● **TASK GOAL**: Omit the images, then output each of the records below exactly.

---------- RECORDS SHOWN

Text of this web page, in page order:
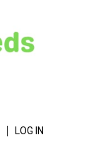
LOG IN
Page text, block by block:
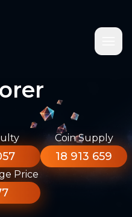
Coin Supply
18 913 659
Price
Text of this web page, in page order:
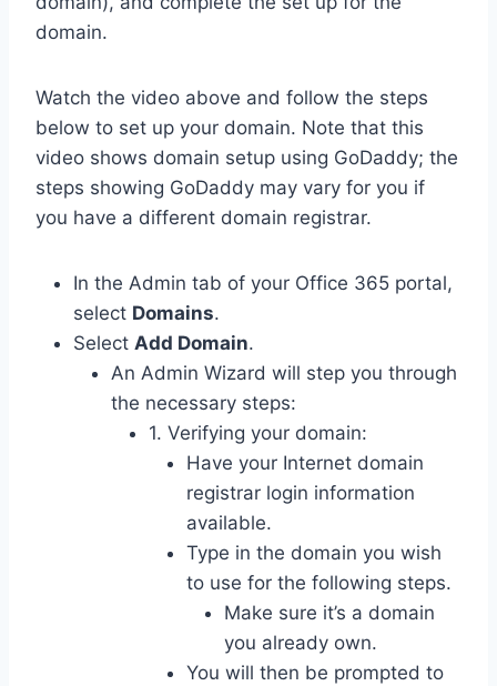
domain.
Watch the video above and follow the steps
below to set up your domain. Note that this
video shows domain setup using GoDaddy; the
steps showing GoDaddy may vary for you if
you have a different domain registrar.
In the Admin tab of your Office 365 portal,
select Domains.
Select Add Domain.
An Admin Wizard will step you through
the necessary steps:
1. Verifying your domain:
Have your Internet domain
registrar login information
available.
Type in the domain you wish
to use for the following steps.
Make sure it’s a domain
you already own.
You will then be prompted to

--------------------

● **ANSWER SECTION**:
Text of this web page, in page order:
LOG IN
Page text, block by block:
Coin Supply
18 913 659
Price
Text of this web page, in page order:
domain.
Watch the video above and follow the steps
below to set up your domain. Note that this
video shows domain setup using GoDaddy; the
steps showing GoDaddy may vary for you if
you have a different domain registrar.
In the Admin tab of your Office 365 portal,
select Domains.
Select Add Domain.
An Admin Wizard will step you through
the necessary steps:
1. Verifying your domain:
Have your Internet domain
registrar login information
available.
Type in the domain you wish
to use for the following steps.
Make sure it’s a domain
you already own.
You will then be prompted to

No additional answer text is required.